Here in 1972, we have the “chop & drop” but with a pseudo final run-up to sort of fakeout speculators. Compare this to 1929 where the chop went right into the final drop.


The action in 1987 lacked an initial heavy drop and recovery into the chop. Instead prices consolidated(or chopped) until that first drop before the extremely euphoric run-up prior to Black Monday.


Finally, we’ve reached a time where a majority of readers may have actually had some money in play. The bust that started it all for a lot of us, the Dot.Com bust.


In 2007, the action was tight with the chopping and dropping occurring in less than a year. The outcome was still the same, a mega bust. In fact, if you think about the action of the dislocation it was kind of tight, too. All the action was essentially squeezed into 2008. Yes it began in November of 2007 and bottomed in March of 2009, but the real gut wrenching, heart breaking action occurred in 2008.


And finally we come to the present, 2014. Now remember this whole exercise is pure speculation, but what I think we saw in that 6% correction in February was the first drop. We already recovered and have chopped along since then. At some point in the summer we could then move into a more serious drop of at least 10%. I suspect this may signify the last major drop before recovering into the final euphoric run-up which could last into 2016 before a major dislocation.


Of course I run the risk of being wickedly wrong. But as I provide these posts free of charge and I do not manage money professionally, I’m ok with sticking my neck out and assessing the cycles of fear and greed as such. There’s no career risk. As for reputation risk, I’ll wait till my small following of readers can no longer be labeled small before I worry about my street cred.

Just for kicks, here’s some statistics and notes regarding the Triple Top pattern from It’s a good site to use for a little education into basic technical analysis patterns. However, they do not list where they obtained their data and how it was quantified. I was reluctant to even share it, but it’s just for kicks. If you’re relying on old school patterns without quantifying risk and reward ahead of time, well then shame on you.

Alleged triple top statistics:
– In 85% of cases, there is a downward exit
– In 50% of cases, the target of the pattern is reached once the neckline broken
– In 84% of cases, a pullback occur
– In 85% of cases, there is a pursuit of the movement once the neckline broken

May closed out at a one-year high for the S&P 500. This is a very, very infrequent event; which is why the cliché “Sell in May and go away” even exists. Don’t be surprised if May selling just gets pushed back to June and July. Do not take your eye off the ball for any reason out there if you’re aggressively trading. For you long money players, take some time to consider the charts we reviewed today.
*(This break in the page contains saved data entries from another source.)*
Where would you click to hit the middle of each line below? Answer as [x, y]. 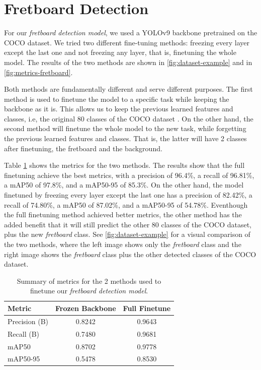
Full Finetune [147, 308]
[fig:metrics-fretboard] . [38, 72]
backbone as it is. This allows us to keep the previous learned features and [119, 109]
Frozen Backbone [86, 308]
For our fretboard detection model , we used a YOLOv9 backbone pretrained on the [131, 33]
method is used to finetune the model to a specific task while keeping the [117, 99]
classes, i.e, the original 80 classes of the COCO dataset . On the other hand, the [129, 118]
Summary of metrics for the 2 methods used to [89, 281]
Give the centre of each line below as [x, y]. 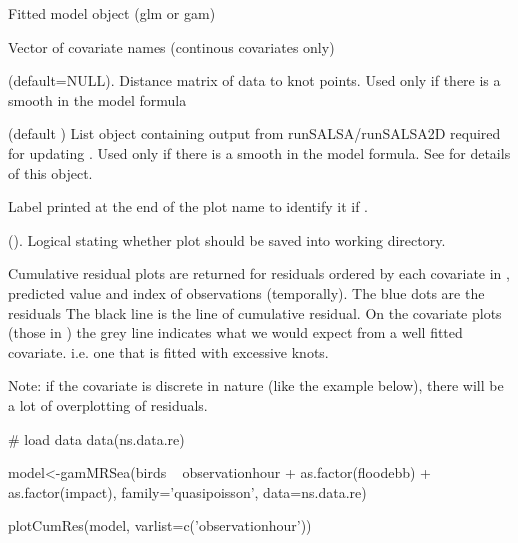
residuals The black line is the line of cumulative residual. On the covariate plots [255, 312]
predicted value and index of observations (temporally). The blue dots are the [246, 292]
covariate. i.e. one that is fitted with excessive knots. [168, 351]
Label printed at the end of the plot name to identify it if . [188, 206]
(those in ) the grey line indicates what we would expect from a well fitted [235, 332]
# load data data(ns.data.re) [96, 438]
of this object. [50, 172]
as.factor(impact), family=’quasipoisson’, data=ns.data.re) [187, 491]
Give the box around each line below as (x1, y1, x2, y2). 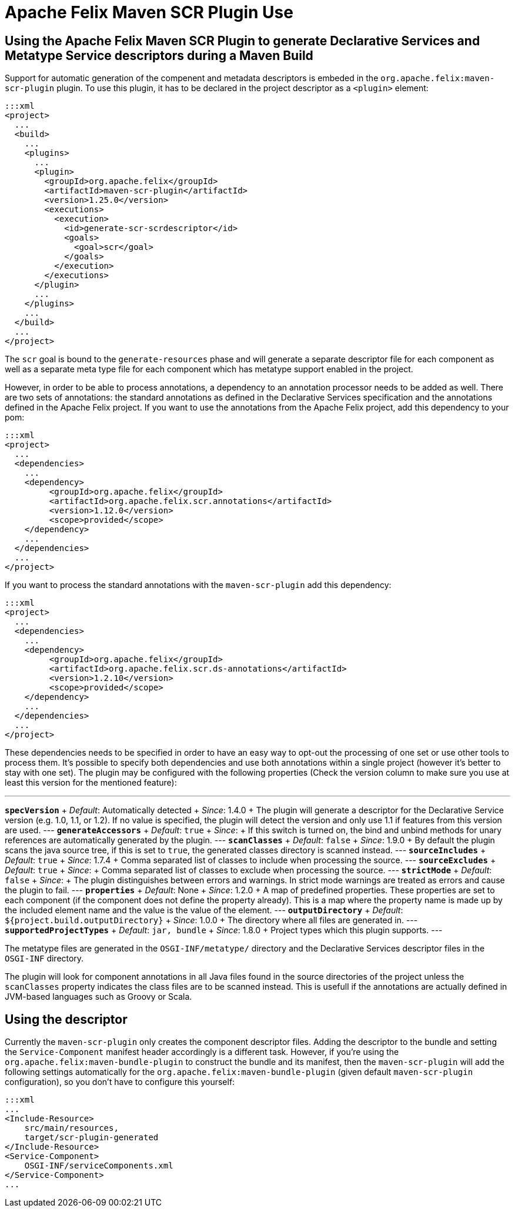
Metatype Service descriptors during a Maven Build (5, 48, 313, 63)
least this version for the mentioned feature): (5, 777, 177, 788)
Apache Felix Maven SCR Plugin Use (5, 2, 293, 22)
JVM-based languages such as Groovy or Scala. (5, 991, 192, 1002)
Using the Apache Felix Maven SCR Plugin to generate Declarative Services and (5, 33, 480, 48)
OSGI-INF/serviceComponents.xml (24, 1161, 173, 1171)
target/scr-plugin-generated (24, 1133, 159, 1143)
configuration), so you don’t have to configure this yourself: (5, 1077, 235, 1087)
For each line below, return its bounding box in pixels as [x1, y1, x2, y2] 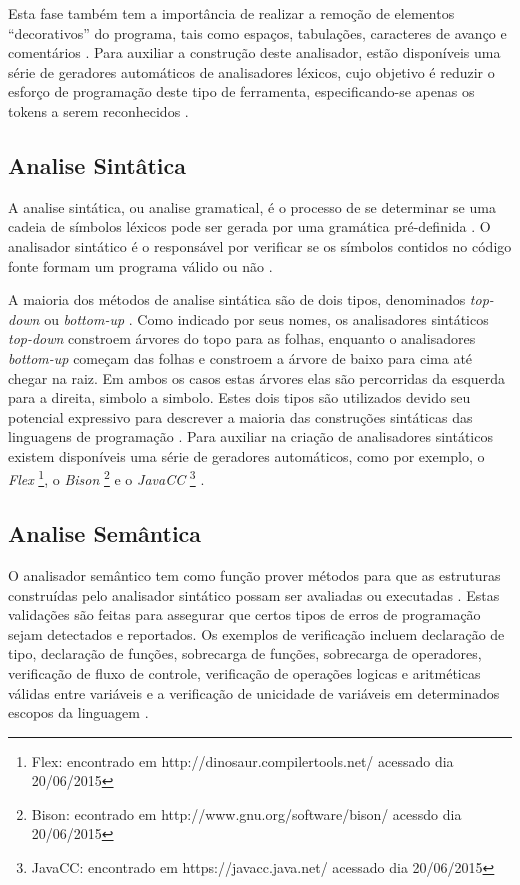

Don’t discount that sovereign debts are at all-time highs across all the developed nations. Don’t discount that every major economy is monetizing debts or manipulating currencies via swaps or taking some other related action to sway economic activities. Don’t discount that credit derivatives exist in the hundreds of trillions with multiple collateral lines traced to multiple counter parties amongst the holders of said derivatives. Don’t discount negative GDP reads in developed nations. Don’t discount anything. Nothing is what it seems in the markets anymore and it could pay big to be prepared well in advance of what historical price action has already told us.

I’m signing off but before I go, the biggest laugher of the week has to be that Italy and Great Britain are including prostitution and illegal drug sales in their respective GDP calculations. Seriously, you just can’t make this crap up anymore. Good day.